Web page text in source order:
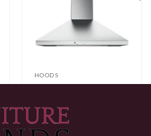
HOODS
Range Hood
249.99
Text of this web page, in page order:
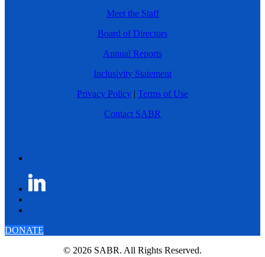
Meet the Staff
Board of Directors
Annual Reports
Inclusivity Statement
Privacy Policy
Terms of Use
Contact SABR
DONATE
© 2026 SABR. All Rights Reserved.

:::

Please retype the records above exactly, but leave out any pictures.

Web page text in source order:
HOODS
Range Hood
249.99
Text of this web page, in page order:
Meet the Staff
Board of Directors
Annual Reports
Inclusivity Statement
Privacy Policy
Terms of Use
Contact SABR
DONATE
© 2026 SABR. All Rights Reserved.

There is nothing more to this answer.